4.3. Operational Definition
Standard operational definitions were adapted for key variables to maintain consistency and uniformity of the information.
Undiagnosed HTN: adults (aged 18 years and above) will be considered undiagnosed for HTN if, at the time of the survey, he or she was diagnosed as hypertensive (SBP ≥140 mmHg or DBP ≥90 mmHg) but never took any prescribed antihypertensive medicine to lower or control blood pressure and was never been told by a health professional that they have HTN before this study [18].
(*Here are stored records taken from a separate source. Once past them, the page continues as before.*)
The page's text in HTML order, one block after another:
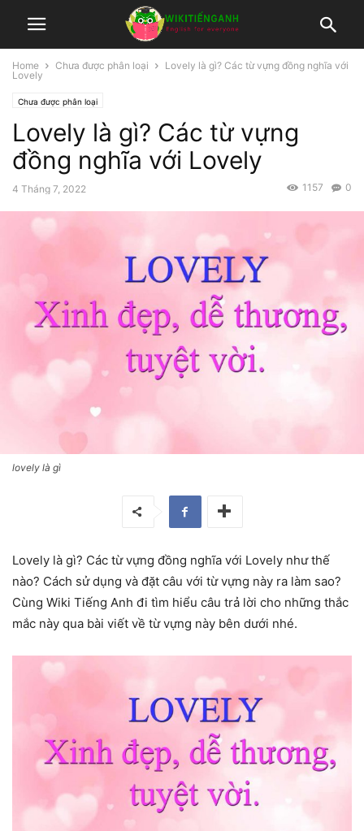
Home Chưa được phân loại
Lovely là gì? Các từ vựng đồng nghĩa với
Lovely
Chưa được phân loại
Lovely là gì? Các từ vựng
đồng nghĩa với Lovely
4 Tháng 7, 2022 0
1157
lovely là gì
Lovely là gì? Các từ vựng đồng nghĩa với Lovely như thế
nào? Cách sử dụng và đặt câu với từ vựng này ra làm sao?
Cùng Wiki Tiếng Anh đi tìm hiểu câu trả lời cho những thắc
mắc này qua bài viết về từ vựng này bên dưới nhé.
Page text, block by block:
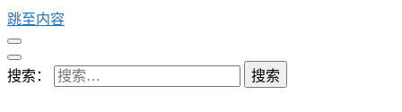
跳至内容
搜索：
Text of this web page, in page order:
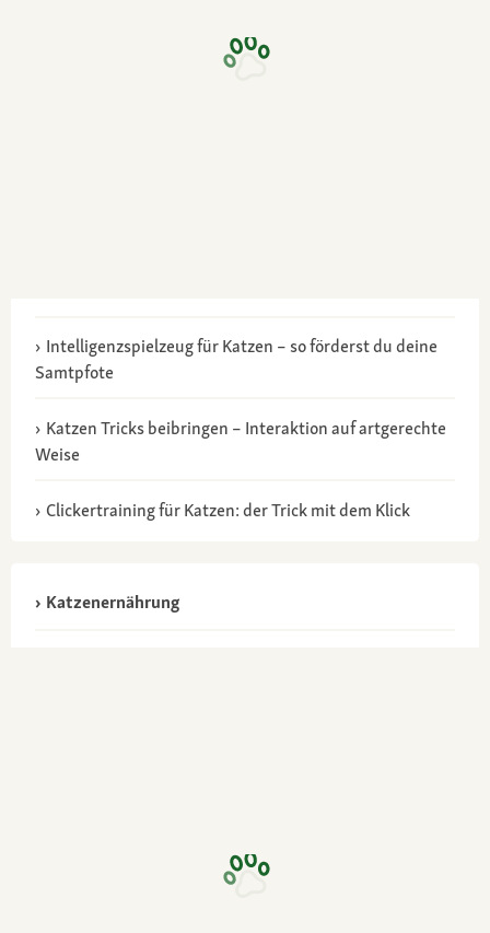
Intelligenzspielzeug für Katzen – so förderst du deine
Samtpfote
Katzen Tricks beibringen – Interaktion auf artgerechte
Weise
Clickertraining für Katzen: der Trick mit dem Klick
Katzenernährung
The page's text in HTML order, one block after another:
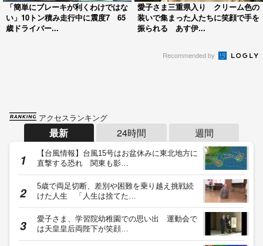
「簡単にブレーキが利くわけではな
い」10トン積み走行中に震度7 65
歳ドライバー...
愛子さま三重県入り クリーム色の
装いで集まった人たちに笑顔で手を
振られる あす伊...
Recommended by
アクセスランキング
最新 24時間 週間
【台風情報】台風15号はお盆休みに東北地方に
直撃する恐れ 関東も影…
5歳で両足切断、差別や困難を乗り越え挑戦続
けた人生 「人生は捨てた…
愛子さま、学習院幼稚園での思い出 運動会で
は天皇皇后両陛下が笑顔…
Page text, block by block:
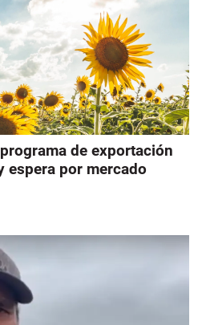
de exportación
espera por mercado
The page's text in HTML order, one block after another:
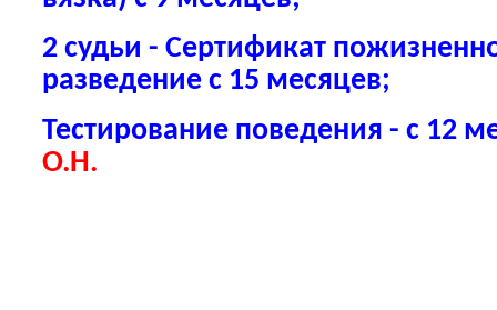
2 судьи - Сертификат
разведение с 15 месяцев;
Тестирование поведения - с 12
О.Н.
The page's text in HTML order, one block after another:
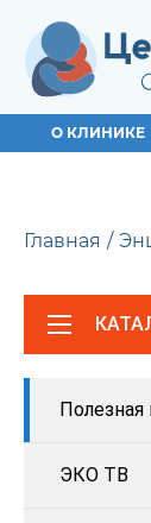
О КЛИНИКЕ
Главная
ЭКО ТВ
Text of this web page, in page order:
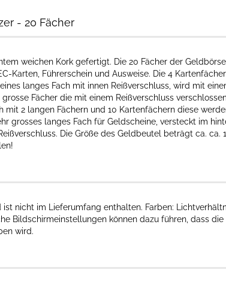
- 20 Fächer
weichen Kork gefertigt. Die 20 Fächer der Geldbörse
Karten, Führerschein und Ausweise. Die 4 Kartenfächer
langes Fach mit innen Reißverschluss, wird mit
Fächer die mit einem Reißverschluss
2 langen Fächern und 10 Kartenfächern diese
grosses langes Fach für Geldscheine, versteckt im
Die Größe des Geldbeutel beträgt ca. ca.
nicht im Lieferumfang enthalten. Farben:
Bildschirmeinstellungen können dazu führen, dass die
wird.​
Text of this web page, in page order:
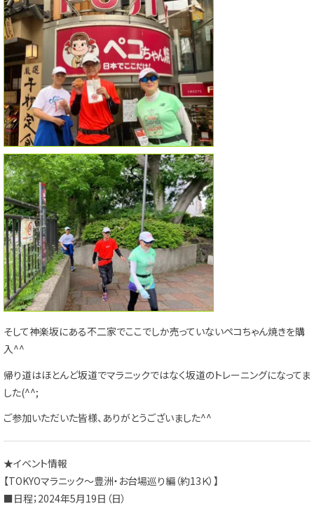
そして神楽坂にある不二家でここでしか売っていないペコちゃん焼きを購
入^^
帰り道はほとんど坂道でマラニックではなく坂道のトレーニングになってま
した(^^;
ご参加いただいた皆様、ありがとうございました^^
★イベント情報
【TOKYOマラニック～豊洲・お台場巡り編（約13Ｋ）】
■日程；2024年5月19日（日）
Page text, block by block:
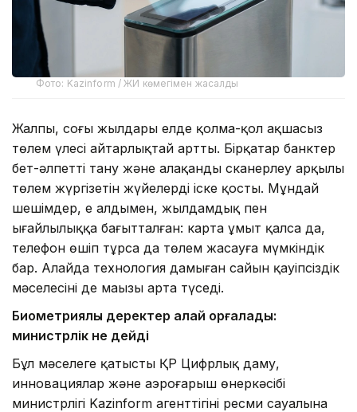
Фото: Kazinform / ЖИ көмегімен жасалды
Жалпы, соңғы жылдары елде қолма-қол ақшасыз
төлем үлесі айтарлықтай артты. Бірқатар банктер
бет-әлпетті тану және алақанды сканерлеу арқылы
төлем жүргізетін жүйелерді іске қосты. Мұндай
шешімдер, ең алдымен, жылдамдық пен
ыңғайлылыққа бағытталған: карта ұмыт қалса да,
телефон өшіп тұрса да төлем жасауға мүмкіндік
бар. Алайда технология дамыған сайын қауіпсіздік
мәселесінің де маңызы арта түседі.
Биометриялық деректер қалай қорғалады:
министрлік не дейді
Бұл мәселеге қатысты ҚР Цифрлық даму,
инновациялар және аэроғарыш өнеркәсібі
министрлігі Kazinform агенттігінің ресми сауалына
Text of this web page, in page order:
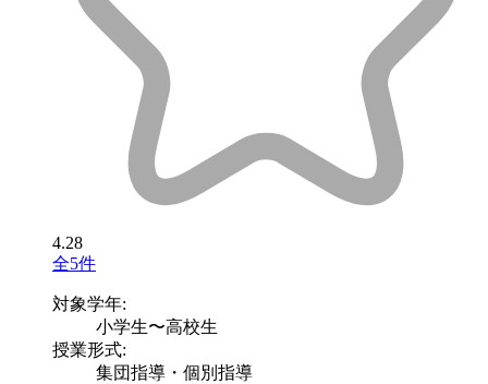
4.28
全5件
対象学年:
小学生〜高校生
授業形式:
集団指導・個別指導
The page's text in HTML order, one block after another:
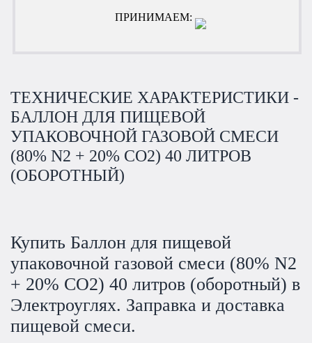
ПРИНИМАЕМ:
ТЕХНИЧЕСКИЕ ХАРАКТЕРИСТИКИ -
БАЛЛОН ДЛЯ ПИЩЕВОЙ
УПАКОВОЧНОЙ ГАЗОВОЙ СМЕСИ
(80% N2 + 20% CO2) 40 ЛИТРОВ
(ОБОРОТНЫЙ)
Купить Баллон для пищевой
упаковочной газовой смеси (80% N2
+ 20% CO2) 40 литров (оборотный) в
Электроуглях. Заправка и доставка
пищевой смеси.
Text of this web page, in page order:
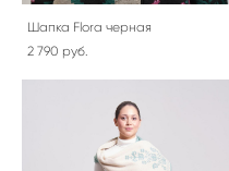
Шапка Flora черная
2 790 pуб.
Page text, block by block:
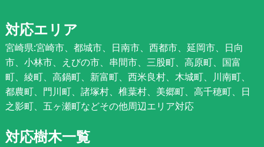
対応エリア
宮崎県:宮崎市、都城市、日南市、西都市、延岡市、日向
市、小林市、えびの市、串間市、三股町、高原町、国富
町、綾町、高鍋町、新富町、西米良村、木城町、川南町、
都農町、門川町、諸塚村、椎葉村、美郷町、高千穂町、日
之影町、五ヶ瀬町などその他周辺エリア対応
対応樹木一覧
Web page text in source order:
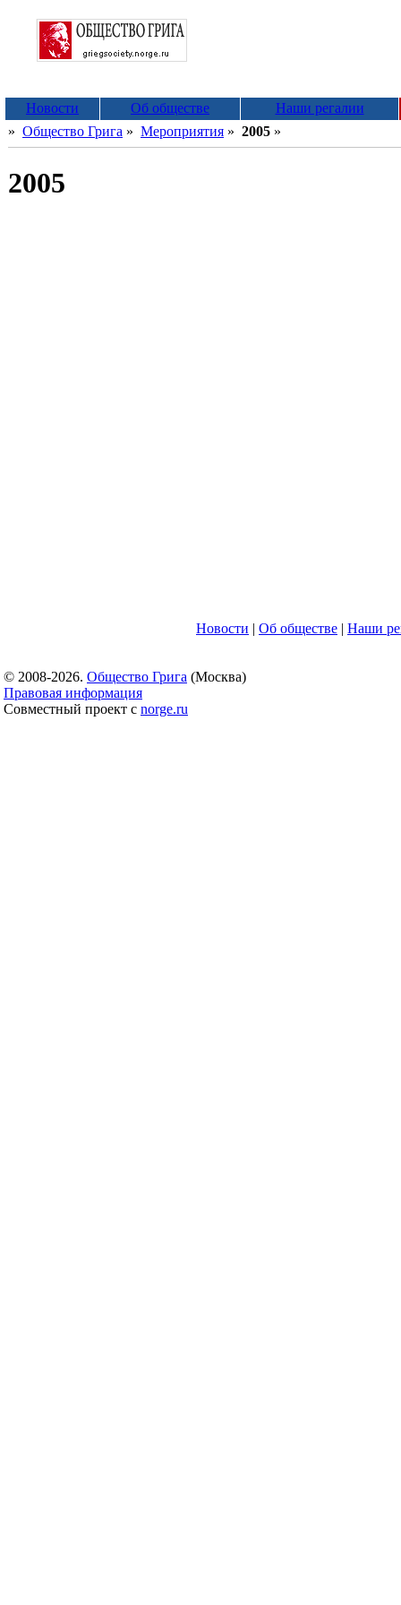
Новости Об обществе
Наши регалии
» Общество Грига » Мероприятия » 2005 »
2005
Новости | Об обществе | Наши
© 2008-2026. Общество Грига (Москва)
Правовая информация
Совместный проект с norge.ru
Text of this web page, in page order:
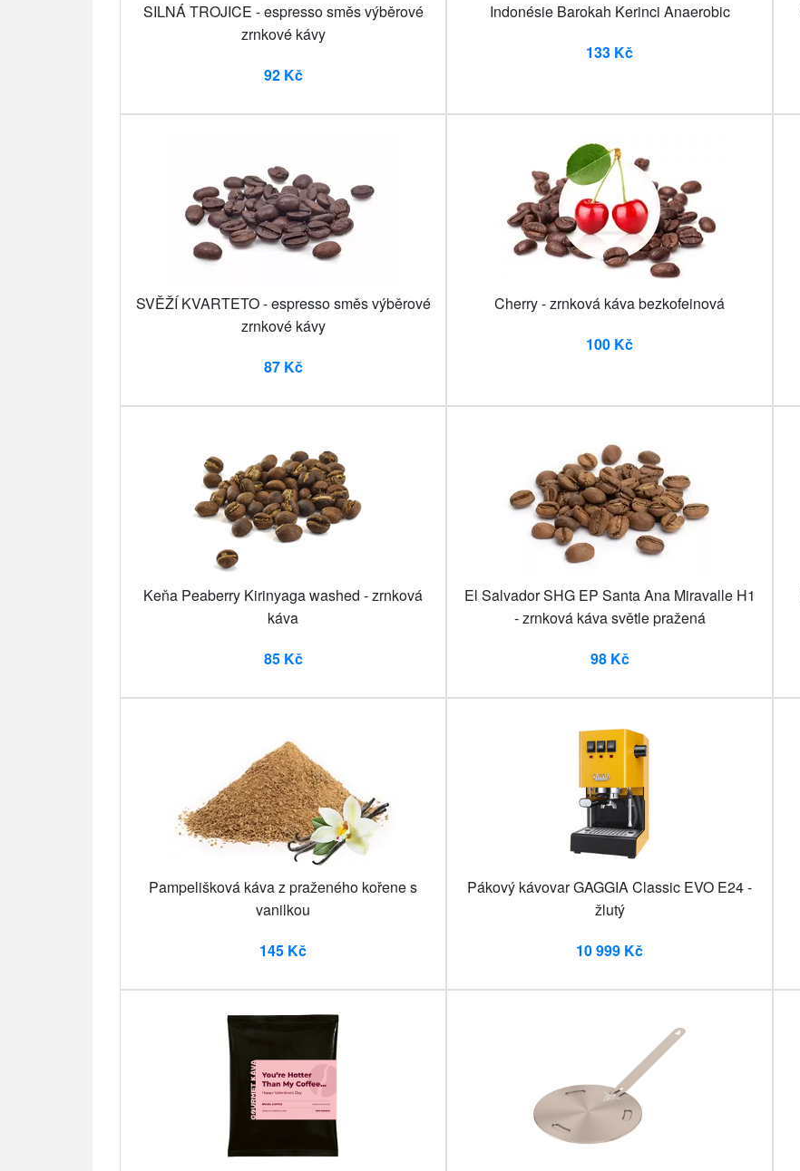
SILNÁ TROJICE - espresso směs výběrové
zrnkové kávy
92 Kč
Indonésie Barokah Kerinci Anaerobic
133 Kč
SVĚŽÍ KVARTETO - espresso směs výběrové
zrnkové kávy
87 Kč
Cherry - zrnková káva bezkofeinová
100 Kč
Keňa Peaberry Kirinyaga washed - zrnková
káva
85 Kč
El Salvador SHG EP Santa Ana Miravalle H1
- zrnková káva světle pražená
98 Kč
Pampelišková káva z praženého kořene s
vanilkou
145 Kč
Pákový kávovar GAGGIA Classic EVO E24 -
žlutý
10 999 Kč
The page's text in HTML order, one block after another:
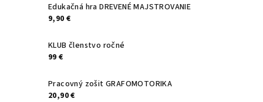
Edukačná hra DREVENÉ MAJSTROVANIE
9,90 €
KLUB členstvo ročné
99 €
Pracovný zošit GRAFOMOTORIKA
20,90 €
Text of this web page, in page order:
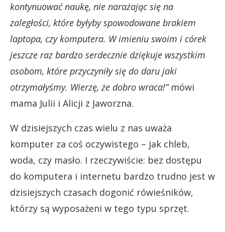
kontynuować naukę, nie narażając się na
zaległości, które byłyby spowodowane brakiem
laptopa, czy komputera. W imieniu swoim i córek
jeszcze raz bardzo serdecznie dziękuje wszystkim
osobom, które przyczyniły się do daru jaki
otrzymałyśmy. Wierzę, że dobro wraca!”mówi
mama Julii i Alicji z Jaworzna.
W dzisiejszych czas wielu z nas uważa
komputer za coś oczywistego – jak chleb,
woda, czy masło. I rzeczywiście: bez dostępu
do komputera i internetu bardzo trudno jest w
dzisiejszych czasach dogonić rówieśników,
którzy są wyposażeni w tego typu sprzęt.

Harmful use of alcohol: alcohol consumption of more than 14 units/week for men and more than 8 units/week for women in the last 12 months before the survey. Its calculation is then as follows: unit of alcohol = vol (in ml) X % alcohol/1000, and for different local alcoholic beverages, it is as follows: tella (4%), Tej (10%), and arake (40–45%) (glass: 250 ml and bottle: 330 ml) [19].
Low consumption of fruits and vegetables: less than 5 servings (<400 gm) of fruit and or vegetables per day in that 1 serving is defined as one orange/apple/banana or three tablespoons of cooked vegetables [16].
Current smoker: an adult who has smoked 100 cigarettes in his or her lifetime and who currently smokes cigarettes. Previous smoker: an adult who has smoked at least 100 cigarettes in his or her lifetime but who had quit smoking at the time of the interview. Non-smoker: an adult who has never smoked or who has smoked less than 100 cigarettes in his or her lifetime [20].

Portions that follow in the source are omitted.